This home features original murals by Juan O'Gorman.
Are you looking to become the guardian of a national heritage — passionate about rescuing fragments of Mexico and joining the pieces together into a new legacy? The Nancarrow-O'Gorman Studios are a singular opportunity that cannot be repeated.
The history of these two houses traces back to the friendship between two titans of art: Conlon Nancarrow, the greatest composer of experimental and mechanized music of the 20th century, and Juan O'Gorman, one of the Fantastic Five of 20th-century Mexican art.
In 1940, following harassment by the United States government, Nancarrow chose exile in Mexico — welcomed by his friend and patron Juan O'Gorman, who in 1948 built him a house on this very land.
The artistic significance of this first house is immeasurable. It holds the largest collection of petromurals — O'Gorman's signature technique — in any private space. These works served as nothing less than the preparatory essay for his magnum opus: the petromurals of the Central Library of Ciudad Universitaria, now a UNESCO World Heritage Site. Recently restored by the National Institute of Fine Arts and Literature (INBAL), they are living monuments on the walls of a home. To steward such a legacy is a feat of rare pride and responsibility.
Also within this first structure is a mystical recording studio — acoustically isolated and designed by Nancarrow himself. Impenetrable to outside noise, it was here that he worked much of his magic, composing some of the most eccentric and visionary pieces ever written for mechanical instruments. A vintage modernist kitchen full of character, a bedroom with full bathroom and built-in fireplace, and a foyer and dining room enveloped in O'Gorman petromurals all face a deep, mature garden surrounded by towering trees. The first stage culminates in a hidden, cellar-like passageway and an enigmatic two-story library housing part of Nancarrow's private book collection.

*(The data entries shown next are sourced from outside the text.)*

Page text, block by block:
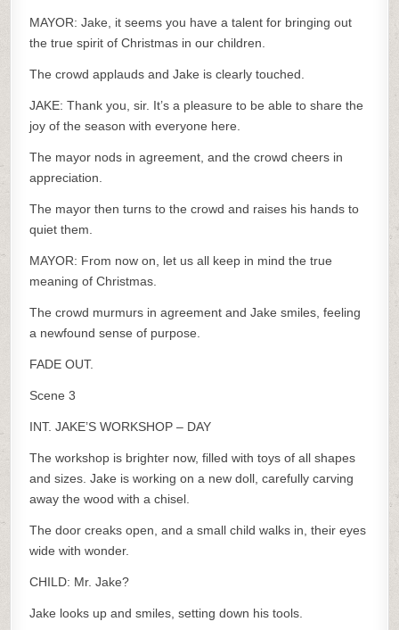
MAYOR: Jake, it seems you have a talent for bringing out
the true spirit of Christmas in our children.
The crowd applauds and Jake is clearly touched.
JAKE: Thank you, sir. It’s a pleasure to be able to share the
joy of the season with everyone here.
The mayor nods in agreement, and the crowd cheers in
appreciation.
The mayor then turns to the crowd and raises his hands to
quiet them.
MAYOR: From now on, let us all keep in mind the true
meaning of Christmas.
The crowd murmurs in agreement and Jake smiles, feeling
a newfound sense of purpose.
FADE OUT.
Scene 3
INT. JAKE’S WORKSHOP – DAY
The workshop is brighter now, filled with toys of all shapes
and sizes. Jake is working on a new doll, carefully carving
away the wood with a chisel.
The door creaks open, and a small child walks in, their eyes
wide with wonder.
CHILD: Mr. Jake?
Jake looks up and smiles, setting down his tools.

The second house, connected to the first by a long corridor, sits at the far end of the land. It holds the distinction of being the last house Juan O'Gorman ever built as an architect — a profession he had abandoned more than two decades prior out of personal disillusionment. Constructed in the 1970s, it bears all of his hallmarks: volcanic stone, ironwork, and exposed beam-and-vault ceilings.
The ground floor offers a kitchen, living and dining room overlooking the lush garden, a small terrace-greenhouse, a wood-burning fireplace, a utility room with full bathroom, and a guest half-bath. Upstairs, three bedrooms share two full bathrooms, and a spectacular studio with its own balcony and terrace commands 360° views over the treetops and O'Gorman's petromurals — a true feast for all the senses.
The property is accessed through an evocative 50-meter corridor that accommodates up to ten vehicles and lends itself to interventions of its own: murals, installations, transformation.
Immovable and immeasurable, the petromurals dance alongside the dusty canvases of imagination throughout this magical, symbolism-laden place. The spaces await a new vision — and a new steward worthy of what they hold.